Similarly, in a letter to the Commission dated December 21, 1971 (copy attached), the Asociación de Productores y Distribuidores de Peliculas Mexicanas (Mexican Motion Picture Producers Association), comprising the more than sixty Mexican companies whose business is the production of Spanishlanguage feature motion picture films, showed the consequences of the Commission's "importation" policy on the Mexican motion picture industry. As described by the Association on pages 1-2 of its December 21 letter, virtually every Mexican produced feature motion picture is licensed by American-based distributing companies (such as Azteca) to theatres located in U.S. communities with large Spanish speaking populations. Thereafter they are licensed to U.S. television stations also serving Spanish speaking communities. The fees received from the licensing of these pictures range from several thousand dollars, in large theatres for the most important motion pictures, to a few dollars from small town theatres and television stations.

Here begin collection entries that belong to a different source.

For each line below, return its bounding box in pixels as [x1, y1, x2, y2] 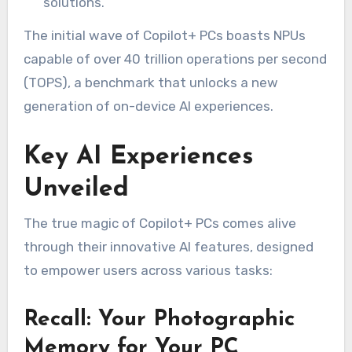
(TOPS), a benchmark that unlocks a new [23, 75, 278, 91]
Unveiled [23, 177, 129, 203]
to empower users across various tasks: [23, 262, 273, 278]
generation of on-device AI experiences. [23, 98, 273, 115]
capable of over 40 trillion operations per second [23, 51, 327, 68]
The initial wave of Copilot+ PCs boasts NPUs [23, 27, 306, 44]
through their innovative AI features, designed [23, 238, 313, 255]
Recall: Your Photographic [23, 308, 295, 331]
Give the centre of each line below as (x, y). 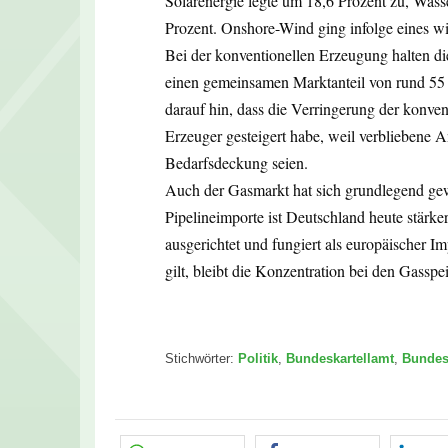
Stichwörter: (201, 358)
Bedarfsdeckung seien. (236, 162)
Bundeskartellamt (340, 358)
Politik (258, 358)
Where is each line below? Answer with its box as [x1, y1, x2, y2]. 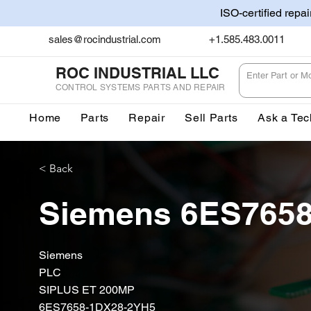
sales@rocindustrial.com [49, 33, 161, 45]
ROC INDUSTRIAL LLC [56, 63, 219, 82]
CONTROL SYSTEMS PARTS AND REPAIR [56, 82, 226, 92]
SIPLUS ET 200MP [39, 283, 135, 296]
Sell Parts [185, 110, 239, 124]
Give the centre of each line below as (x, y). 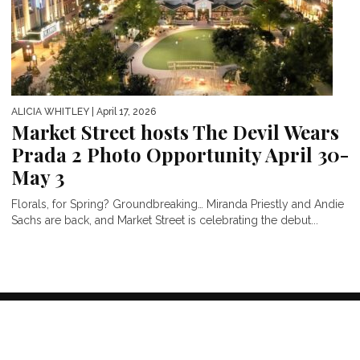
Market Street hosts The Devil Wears (175, 131)
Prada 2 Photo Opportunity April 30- (180, 154)
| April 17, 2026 (123, 111)
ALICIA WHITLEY (50, 111)
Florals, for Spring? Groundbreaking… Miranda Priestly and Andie (178, 204)
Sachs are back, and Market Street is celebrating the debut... (165, 220)
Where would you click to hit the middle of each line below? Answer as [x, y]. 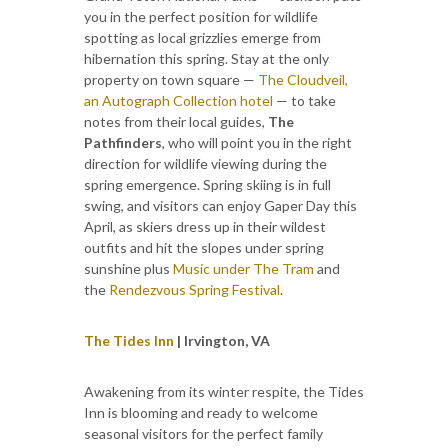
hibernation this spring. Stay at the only [206, 58]
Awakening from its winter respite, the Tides [224, 391]
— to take [304, 100]
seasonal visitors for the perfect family [203, 433]
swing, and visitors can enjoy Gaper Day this [220, 205]
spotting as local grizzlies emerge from [202, 37]
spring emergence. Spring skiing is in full [207, 184]
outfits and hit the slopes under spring [204, 247]
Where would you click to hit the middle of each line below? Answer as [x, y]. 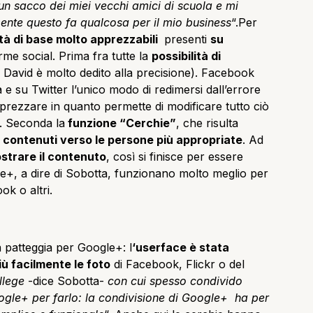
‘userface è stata [181, 247]
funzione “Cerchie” [121, 123]
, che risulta [207, 123]
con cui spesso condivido [173, 281]
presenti [185, 39]
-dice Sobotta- [66, 281]
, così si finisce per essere [175, 156]
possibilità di [186, 56]
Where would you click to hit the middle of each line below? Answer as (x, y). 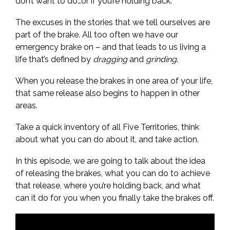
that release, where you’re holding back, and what (108, 186)
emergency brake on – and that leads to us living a (111, 47)
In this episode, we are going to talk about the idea (110, 161)
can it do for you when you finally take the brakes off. (115, 198)
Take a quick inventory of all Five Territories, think (107, 127)
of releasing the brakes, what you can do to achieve (113, 173)
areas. (26, 106)
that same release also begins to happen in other (108, 93)
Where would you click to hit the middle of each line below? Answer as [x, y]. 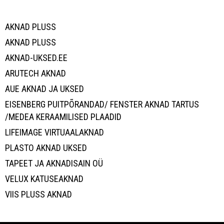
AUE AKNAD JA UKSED [44, 89]
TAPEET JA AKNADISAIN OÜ [54, 163]
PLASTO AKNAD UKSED [46, 148]
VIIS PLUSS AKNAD [38, 194]
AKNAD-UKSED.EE [36, 58]
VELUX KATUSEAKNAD [44, 179]
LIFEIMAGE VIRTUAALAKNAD [54, 132]
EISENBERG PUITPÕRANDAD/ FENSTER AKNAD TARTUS [102, 104]
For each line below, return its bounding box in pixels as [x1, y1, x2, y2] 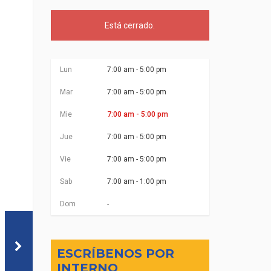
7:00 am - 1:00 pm [106, 177, 166, 186]
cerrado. [122, 21, 155, 30]
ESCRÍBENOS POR [57, 246, 174, 261]
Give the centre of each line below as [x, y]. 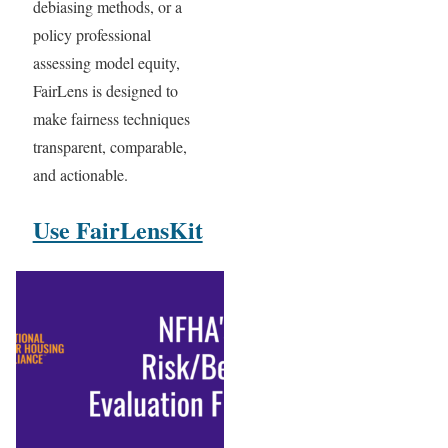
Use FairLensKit [117, 229]
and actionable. [80, 174]
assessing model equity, [106, 62]
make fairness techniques [111, 118]
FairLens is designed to [105, 90]
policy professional [91, 34]
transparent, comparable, [109, 146]
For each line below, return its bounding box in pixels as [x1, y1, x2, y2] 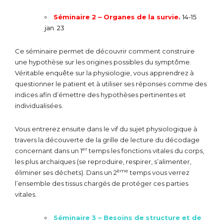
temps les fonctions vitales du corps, [87, 146, 204, 155]
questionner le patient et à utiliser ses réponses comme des [15, 79, 207, 88]
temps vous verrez [128, 168, 189, 176]
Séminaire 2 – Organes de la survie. [54, 12, 182, 21]
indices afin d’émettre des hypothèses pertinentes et [15, 90, 186, 99]
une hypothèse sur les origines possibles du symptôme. [15, 57, 191, 66]
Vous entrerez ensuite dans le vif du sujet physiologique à [15, 124, 197, 133]
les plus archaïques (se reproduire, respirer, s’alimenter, [15, 157, 191, 166]
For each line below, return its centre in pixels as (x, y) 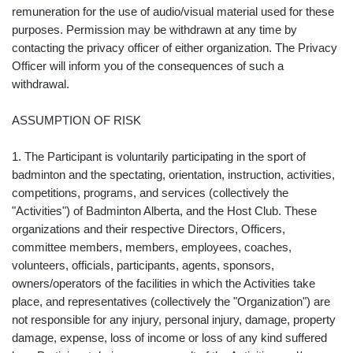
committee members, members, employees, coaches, (152, 247)
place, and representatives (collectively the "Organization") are (171, 302)
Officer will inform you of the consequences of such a (148, 66)
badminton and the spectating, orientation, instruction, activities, (173, 175)
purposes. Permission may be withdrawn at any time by (154, 30)
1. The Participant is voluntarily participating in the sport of (159, 157)
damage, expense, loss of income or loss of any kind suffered (169, 338)
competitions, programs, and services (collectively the (150, 193)
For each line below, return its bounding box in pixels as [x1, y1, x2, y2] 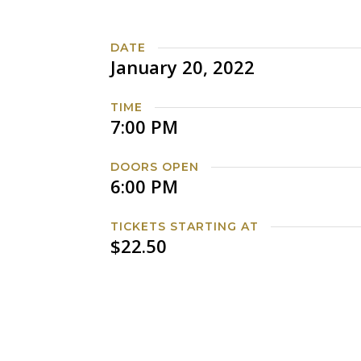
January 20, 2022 [110, 55, 255, 79]
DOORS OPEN [110, 160, 199, 174]
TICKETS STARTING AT [110, 219, 259, 234]
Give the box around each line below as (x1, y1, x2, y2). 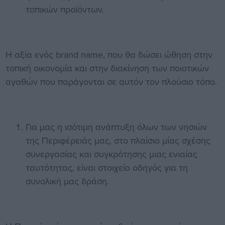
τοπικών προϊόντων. (25, 3, 104, 16)
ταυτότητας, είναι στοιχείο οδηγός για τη (25, 161, 188, 174)
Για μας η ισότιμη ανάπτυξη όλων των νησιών (25, 121, 207, 134)
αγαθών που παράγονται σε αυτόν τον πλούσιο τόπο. (5, 75, 217, 88)
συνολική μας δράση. (25, 175, 109, 188)
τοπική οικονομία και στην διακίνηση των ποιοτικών (5, 62, 209, 75)
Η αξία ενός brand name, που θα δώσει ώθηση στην (5, 48, 212, 61)
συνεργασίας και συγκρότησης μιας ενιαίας (25, 148, 197, 161)
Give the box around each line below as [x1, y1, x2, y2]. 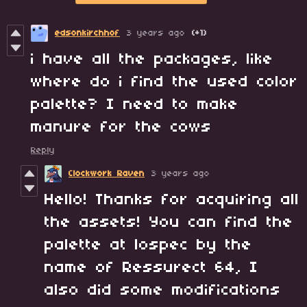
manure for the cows [31, 119, 212, 136]
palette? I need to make [31, 97, 238, 114]
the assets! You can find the [45, 214, 293, 232]
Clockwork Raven [69, 169, 145, 179]
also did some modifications [45, 282, 281, 299]
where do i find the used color [31, 74, 298, 91]
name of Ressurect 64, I [45, 260, 258, 277]
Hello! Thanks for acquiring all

The total fees received by the Mexican producers for U.S. theatre and television licenses amount to between fifteen and fifty percent of the total revenues of the Mexican motion picture producers from the entire world, including the Republic of Mexico. The "receipts from within the United States are absolutely vital to the recovery of the cost of production of the said Spanish-language motion pictures, and, in turn to the continued existence of the Mexican motion picture industry, at least in its present form.” (Association, page 2). While the greater part of such revenue within the United States derives from licenses to Spanish language theatres, an increasing portion comes from the licensing to U.S. television stations.

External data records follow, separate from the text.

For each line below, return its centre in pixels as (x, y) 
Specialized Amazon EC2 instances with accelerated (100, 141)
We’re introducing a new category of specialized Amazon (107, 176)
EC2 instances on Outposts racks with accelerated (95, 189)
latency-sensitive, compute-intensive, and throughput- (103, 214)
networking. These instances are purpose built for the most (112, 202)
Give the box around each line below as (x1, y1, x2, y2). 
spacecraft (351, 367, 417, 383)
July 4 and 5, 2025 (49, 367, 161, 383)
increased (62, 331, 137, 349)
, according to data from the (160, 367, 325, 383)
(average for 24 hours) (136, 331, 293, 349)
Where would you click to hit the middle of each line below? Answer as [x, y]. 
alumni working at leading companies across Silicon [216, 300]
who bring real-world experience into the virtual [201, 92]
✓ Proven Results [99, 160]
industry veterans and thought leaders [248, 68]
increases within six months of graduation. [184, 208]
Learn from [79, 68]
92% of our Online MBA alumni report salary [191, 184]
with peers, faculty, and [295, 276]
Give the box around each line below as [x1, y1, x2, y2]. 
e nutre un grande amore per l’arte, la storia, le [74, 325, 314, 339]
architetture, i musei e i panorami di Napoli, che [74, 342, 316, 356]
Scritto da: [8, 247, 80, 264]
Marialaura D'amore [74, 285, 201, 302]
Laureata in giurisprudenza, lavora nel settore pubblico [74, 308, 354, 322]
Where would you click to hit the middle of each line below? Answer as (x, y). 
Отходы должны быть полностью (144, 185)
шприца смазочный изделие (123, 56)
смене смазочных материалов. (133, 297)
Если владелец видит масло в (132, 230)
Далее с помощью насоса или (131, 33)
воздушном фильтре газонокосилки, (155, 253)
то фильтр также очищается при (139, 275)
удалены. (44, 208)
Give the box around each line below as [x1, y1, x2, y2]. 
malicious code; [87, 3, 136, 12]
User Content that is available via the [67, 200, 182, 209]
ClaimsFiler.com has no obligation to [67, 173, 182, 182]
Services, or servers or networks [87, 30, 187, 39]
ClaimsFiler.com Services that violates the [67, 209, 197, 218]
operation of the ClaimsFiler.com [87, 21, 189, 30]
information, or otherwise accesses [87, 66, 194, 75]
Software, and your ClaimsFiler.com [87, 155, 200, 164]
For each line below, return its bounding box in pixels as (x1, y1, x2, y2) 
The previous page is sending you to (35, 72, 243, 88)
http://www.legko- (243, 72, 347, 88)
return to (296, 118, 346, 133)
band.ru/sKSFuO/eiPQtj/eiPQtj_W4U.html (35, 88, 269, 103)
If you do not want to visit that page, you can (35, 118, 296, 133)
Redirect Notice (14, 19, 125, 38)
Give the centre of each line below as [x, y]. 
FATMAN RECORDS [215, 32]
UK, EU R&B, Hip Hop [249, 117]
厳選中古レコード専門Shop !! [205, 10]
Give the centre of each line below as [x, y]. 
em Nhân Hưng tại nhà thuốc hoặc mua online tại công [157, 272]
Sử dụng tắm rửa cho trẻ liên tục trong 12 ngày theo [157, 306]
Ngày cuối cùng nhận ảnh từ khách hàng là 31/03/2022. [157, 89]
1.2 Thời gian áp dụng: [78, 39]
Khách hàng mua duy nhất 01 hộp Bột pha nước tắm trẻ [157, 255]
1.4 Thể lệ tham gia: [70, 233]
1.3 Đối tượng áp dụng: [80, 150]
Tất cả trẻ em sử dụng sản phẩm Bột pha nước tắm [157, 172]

As briefly discussed above, related to this same problem, of course, is the matter of international copyright, and in this regard the reaction of the Mexican movie industry to the Commission's proposed policy is noteworthy:

"There is a vital and essential difference between the capture and dissemination of copyrighted material by cable television systems that originates within the United States and that which originates outside the borders of the United States. In respect to copyrighted material licensed for broadcast within the United States, there is, in fact, a license for the copyright jurisdiction within which the cable dissemination is made. Furthermore, the copyright owner can negotiate a fee commensurate with the extent of the use.

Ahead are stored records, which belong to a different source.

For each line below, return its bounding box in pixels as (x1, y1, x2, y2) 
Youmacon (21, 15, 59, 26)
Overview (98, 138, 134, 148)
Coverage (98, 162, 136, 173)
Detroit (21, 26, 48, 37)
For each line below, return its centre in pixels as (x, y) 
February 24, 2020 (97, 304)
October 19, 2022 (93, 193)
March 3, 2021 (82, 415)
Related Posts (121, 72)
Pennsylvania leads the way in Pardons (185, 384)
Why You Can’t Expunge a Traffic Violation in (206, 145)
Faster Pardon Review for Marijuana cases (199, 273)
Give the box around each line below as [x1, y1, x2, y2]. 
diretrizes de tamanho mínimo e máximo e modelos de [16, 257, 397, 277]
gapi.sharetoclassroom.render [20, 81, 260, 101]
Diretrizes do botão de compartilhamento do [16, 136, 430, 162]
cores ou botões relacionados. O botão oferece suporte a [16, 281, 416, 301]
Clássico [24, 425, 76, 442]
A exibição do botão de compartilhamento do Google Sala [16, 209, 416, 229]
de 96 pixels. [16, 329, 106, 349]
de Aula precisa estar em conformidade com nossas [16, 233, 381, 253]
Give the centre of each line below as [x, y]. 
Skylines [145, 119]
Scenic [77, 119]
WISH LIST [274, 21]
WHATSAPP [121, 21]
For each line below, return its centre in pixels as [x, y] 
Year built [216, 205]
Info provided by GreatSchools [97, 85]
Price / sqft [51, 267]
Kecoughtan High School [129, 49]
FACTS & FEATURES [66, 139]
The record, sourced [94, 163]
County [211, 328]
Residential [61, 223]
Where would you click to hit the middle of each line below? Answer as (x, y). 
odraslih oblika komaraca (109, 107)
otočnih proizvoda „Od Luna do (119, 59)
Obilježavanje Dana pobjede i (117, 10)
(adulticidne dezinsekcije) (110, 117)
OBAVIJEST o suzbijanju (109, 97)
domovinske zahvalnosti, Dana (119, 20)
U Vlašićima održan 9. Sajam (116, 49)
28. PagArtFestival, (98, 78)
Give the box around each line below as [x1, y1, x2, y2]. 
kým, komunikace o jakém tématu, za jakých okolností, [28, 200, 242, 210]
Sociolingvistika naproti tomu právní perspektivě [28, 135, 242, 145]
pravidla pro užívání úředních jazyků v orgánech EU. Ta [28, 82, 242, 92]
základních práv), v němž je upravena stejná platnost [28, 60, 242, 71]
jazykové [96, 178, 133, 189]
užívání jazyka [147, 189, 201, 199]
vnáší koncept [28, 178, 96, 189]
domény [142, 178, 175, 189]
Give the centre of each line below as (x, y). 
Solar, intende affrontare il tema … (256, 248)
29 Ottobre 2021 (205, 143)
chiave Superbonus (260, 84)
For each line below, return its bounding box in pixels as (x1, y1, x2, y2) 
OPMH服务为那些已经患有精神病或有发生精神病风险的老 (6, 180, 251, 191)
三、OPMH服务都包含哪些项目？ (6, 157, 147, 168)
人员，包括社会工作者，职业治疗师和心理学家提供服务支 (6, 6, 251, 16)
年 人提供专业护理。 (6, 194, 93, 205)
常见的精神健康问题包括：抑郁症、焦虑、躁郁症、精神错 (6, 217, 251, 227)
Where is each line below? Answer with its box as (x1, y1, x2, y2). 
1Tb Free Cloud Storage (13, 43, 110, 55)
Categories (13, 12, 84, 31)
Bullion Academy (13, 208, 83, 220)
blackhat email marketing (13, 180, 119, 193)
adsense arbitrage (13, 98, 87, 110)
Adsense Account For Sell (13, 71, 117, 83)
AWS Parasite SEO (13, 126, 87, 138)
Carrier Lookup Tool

"In respect to copyrighted material licensed for broadcast solely outside of the United States (in this case the Republic of Mexico only) the United States cable system is taking and using literary property within the United States which is not licensed for exploitation within the United States at all. The copyright owner cannot negotiate a license requiring the Mexican television station to pay any additional fee for the exploitation within the United States—a jurisdiction, in fact, not within the license granted to the Mexican station.

"Seemingly the rules of the Commission permit the United States cable system to take the property of the Mexican owner of the Mexican and United States copyrights without the necessity of anyone having obtained a license to exploit the material within the United States. This is particularly grave inasmuch as there is no apparent legal recourse, and there is no apparent impelling public interest need for such punitive regulations in respect to the motion picture industry of a friendly country.” (Mexican Producers Association, December 21, 1971, letter to FCC, emphasis added).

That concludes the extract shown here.